On July 22 2011, DeChristopher was sentenced to two years in prison and a fine of 10 000 dollars. 

What's the big deal? One might wonder. The guy committed a crime and should be prepared to face the consequences. 

Well, aside from the fact that the auction was indeed found illegal after the fact, which highlights the extremely laissez-fair attitude of The Bureau Of Land Mismanagement about the lands commonly held and trusted in their care by the American People; what is disturbing about DeChristopher's case is the vindictiveness with which the government went after him.

Because his actions were overtly political and he kept publicly discussing them as such throughout the investigation and his trial, he received a sentence far harsher than might have been expected if, say a group of frat boys had committed the same acts as prank after a night of hard partying.

The judge who convicted him even went on record saying that DeChristopher could have gotten a lighter sentence if he hadn't kept discussing the moral motives behind is act of civil disobedience and  "inciting" others into similar actions in his public speeches.  It was the opinion of the prosecution as well, that harsh sentence was required to deter others hoping to forward their cause trough similar actions.

That then is more or less the definition of a political prisoner; someone sentenced not in proportion of the crimes they have committed, but because of the beliefs that led them to commit those acts.

In a country that has lost its moral compass, where the laws that govern the nation and what is actually right are often on opposite sides, we can expect to see a rise in imprisoning people for politically motivated actions.

But at the same time people like Tim DeChristopher are here to tell us that we do indeed have the power necessary to act on our convictions. That collectively, no matter how far flung, we are not alone. Be it big and brash, like DeChristophers, or small and silent, any action who's aim is to set the right something one considers wrong is a powerful thing.

So if you feel like it here's something you can do for him:
Help find out the name of the Congressperson who put DeChristopher in isolation. (Fun political action for the whole family! You get to communicate with your very own congresspersons office!)

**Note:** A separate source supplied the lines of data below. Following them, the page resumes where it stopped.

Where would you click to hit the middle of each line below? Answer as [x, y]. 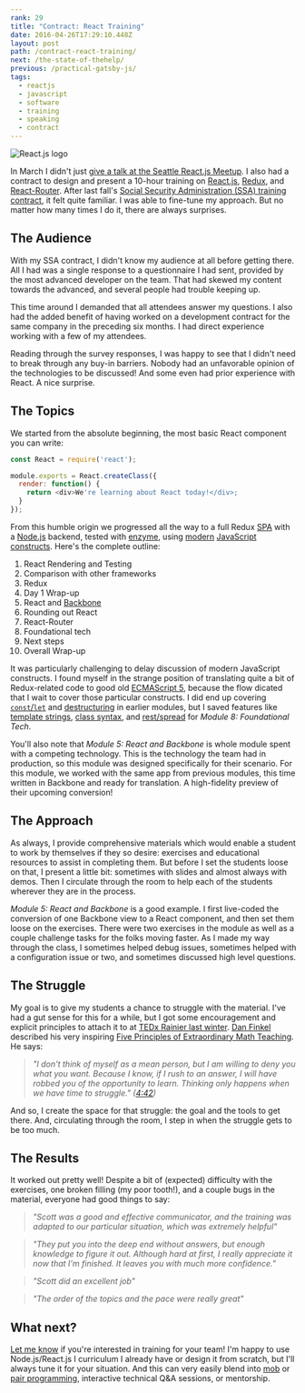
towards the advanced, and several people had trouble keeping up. [136, 289]
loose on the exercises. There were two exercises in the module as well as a [152, 927]
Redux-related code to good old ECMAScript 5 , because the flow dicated [147, 687]
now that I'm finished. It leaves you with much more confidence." [154, 1264]
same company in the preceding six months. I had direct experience [138, 326]
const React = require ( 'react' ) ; [74, 459]
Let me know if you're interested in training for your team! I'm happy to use [150, 1349]
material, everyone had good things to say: [90, 1199]
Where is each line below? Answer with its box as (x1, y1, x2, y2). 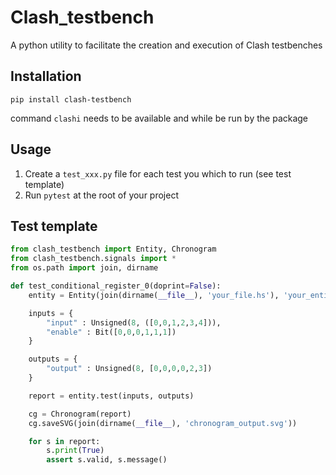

Find out more about Tim DeChristopher's case:
Peaceful Uprising
Interview in Orion Magazine by Terry Tempest Williams
Tim DeChristopher in YES! Magazine's "Breakthrough 15"
Tim DeChristopher's Speech Upon Sentencing (Reprinted in Yes!)

Inspired by the imprisoned? Share your heroes and judicial horror stories.


  1. Always glad to see what you do with your time Mila. From your shop wonder to here. You bless me girl with your tender care of the world and your wonder at its natures, good and bad, right or wrong.

    Thanks again for being so wonderfully You and taking the time. xx

  2. i was just writing a vehement comment and it suddenly disappeared right in the middle of my rant.!!! i'm mad! haha. anyway the point i was coming to is i will definitely support our rebels who voice reason and clear perspectives with great vigor. thank you for this post and for originally introducing me to Tim DeChristopher. i wish i could find my BIG missing comment. But know that I am thinking about you, our earth, our activists and our voices.

  3. Thanks for this post, Milla! It's so good to find such a range of thought-provokers here on your blog: from political prisoners to rad fashion.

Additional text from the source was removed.